Stored dataset items

----------

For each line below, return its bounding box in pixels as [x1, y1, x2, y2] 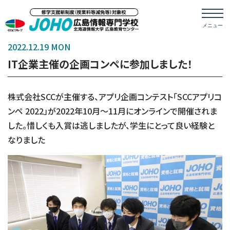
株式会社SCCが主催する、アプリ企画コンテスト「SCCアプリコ [8, 90, 222, 103]
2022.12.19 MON [8, 41, 70, 53]
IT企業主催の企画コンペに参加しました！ [8, 56, 193, 72]
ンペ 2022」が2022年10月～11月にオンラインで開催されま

----------

— AIM OF THE EXERCISE —
Give back exactly the lines from the line containing "IT企業主催の企画コンペに参加しました！ [8, 56, 193, 72]" to the end of the entries, and no other lines.

— TASK OUTPUT —
IT企業主催の企画コンペに参加しました！ [8, 56, 193, 72]
ンペ 2022」が2022年10月～11月にオンラインで開催されま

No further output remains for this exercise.